Reproduce the entries exactly, but keep the pictures out of the copy.

____________

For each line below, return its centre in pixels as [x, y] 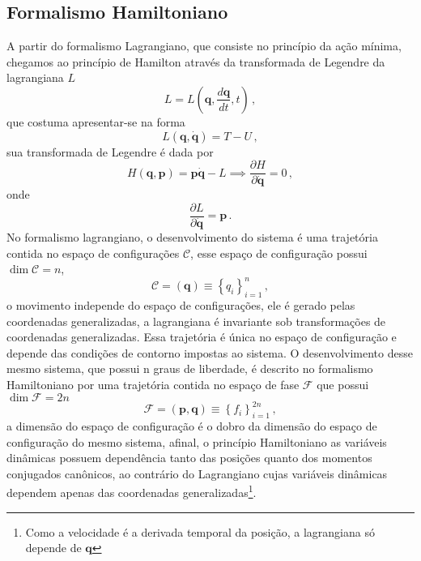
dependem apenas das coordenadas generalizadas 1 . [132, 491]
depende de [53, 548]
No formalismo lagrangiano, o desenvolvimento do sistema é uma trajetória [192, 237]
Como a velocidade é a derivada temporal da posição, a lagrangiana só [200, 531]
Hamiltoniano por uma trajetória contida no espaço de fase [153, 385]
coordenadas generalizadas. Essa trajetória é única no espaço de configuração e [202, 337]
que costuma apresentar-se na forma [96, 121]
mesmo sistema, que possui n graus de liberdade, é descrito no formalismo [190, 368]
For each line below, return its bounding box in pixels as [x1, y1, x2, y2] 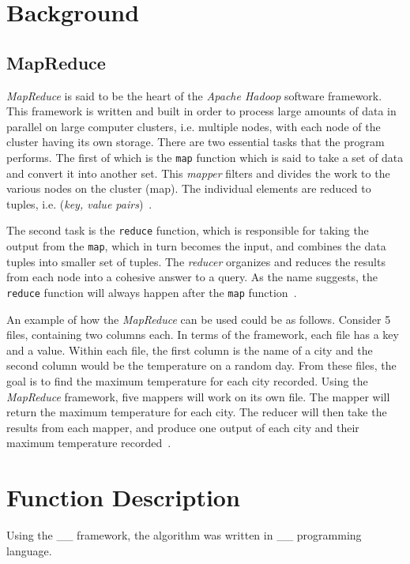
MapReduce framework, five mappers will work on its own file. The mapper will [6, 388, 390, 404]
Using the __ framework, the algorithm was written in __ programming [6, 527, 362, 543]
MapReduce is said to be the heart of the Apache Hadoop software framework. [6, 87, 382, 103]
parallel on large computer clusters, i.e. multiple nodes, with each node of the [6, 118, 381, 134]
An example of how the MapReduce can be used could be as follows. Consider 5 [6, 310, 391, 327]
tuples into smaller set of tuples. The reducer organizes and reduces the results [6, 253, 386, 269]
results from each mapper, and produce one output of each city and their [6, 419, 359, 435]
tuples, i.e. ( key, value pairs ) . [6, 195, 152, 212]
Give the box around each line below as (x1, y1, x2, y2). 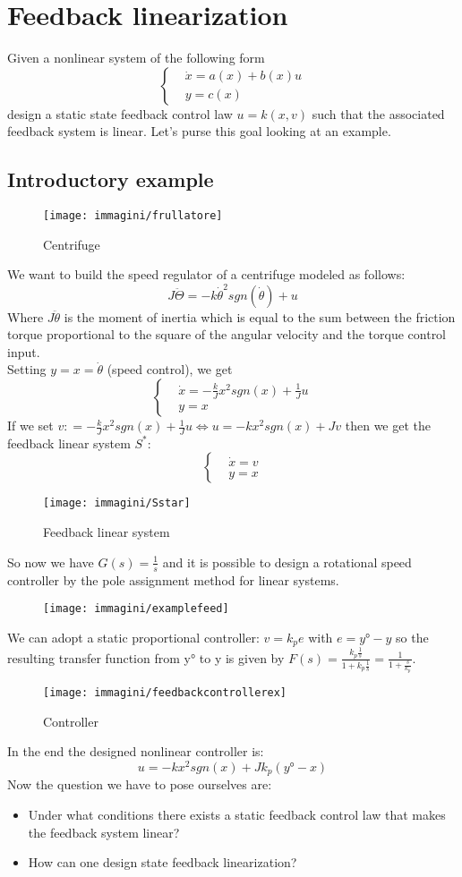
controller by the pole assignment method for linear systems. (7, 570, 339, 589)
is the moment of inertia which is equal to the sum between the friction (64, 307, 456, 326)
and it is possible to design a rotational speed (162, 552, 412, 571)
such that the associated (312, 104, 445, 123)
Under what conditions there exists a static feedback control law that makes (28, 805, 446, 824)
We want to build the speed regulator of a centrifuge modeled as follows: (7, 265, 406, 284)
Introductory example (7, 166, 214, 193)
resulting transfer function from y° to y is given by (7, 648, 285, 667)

____________

Solution:
For each line below, return its centre in pixels as [x, y] 
dependem apenas das coordenadas generalizadas 1 . [132, 491]
depende de [53, 548]
No formalismo lagrangiano, o desenvolvimento do sistema é uma trajetória [192, 237]
Como a velocidade é a derivada temporal da posição, a lagrangiana só [200, 531]
Hamiltoniano por uma trajetória contida no espaço de fase [153, 385]
coordenadas generalizadas. Essa trajetória é única no espaço de configuração e [202, 337]
que costuma apresentar-se na forma [96, 121]
mesmo sistema, que possui n graus de liberdade, é descrito no formalismo [190, 368]
For each line below, return its bounding box in pixels as [x1, y1, x2, y2] 
MapReduce framework, five mappers will work on its own file. The mapper will [6, 388, 390, 404]
Using the __ framework, the algorithm was written in __ programming [6, 527, 362, 543]
MapReduce is said to be the heart of the Apache Hadoop software framework. [6, 87, 382, 103]
parallel on large computer clusters, i.e. multiple nodes, with each node of the [6, 118, 381, 134]
An example of how the MapReduce can be used could be as follows. Consider 5 [6, 310, 391, 327]
tuples into smaller set of tuples. The reducer organizes and reduces the results [6, 253, 386, 269]
results from each mapper, and produce one output of each city and their [6, 419, 359, 435]
tuples, i.e. ( key, value pairs ) . [6, 195, 152, 212]
Give the box around each line below as (x1, y1, x2, y2). 
controller by the pole assignment method for linear systems. (7, 570, 339, 589)
is the moment of inertia which is equal to the sum between the friction (64, 307, 456, 326)
and it is possible to design a rotational speed (162, 552, 412, 571)
such that the associated (312, 104, 445, 123)
Under what conditions there exists a static feedback control law that makes (28, 805, 446, 824)
We want to build the speed regulator of a centrifuge modeled as follows: (7, 265, 406, 284)
Introductory example (7, 166, 214, 193)
resulting transfer function from y° to y is given by (7, 648, 285, 667)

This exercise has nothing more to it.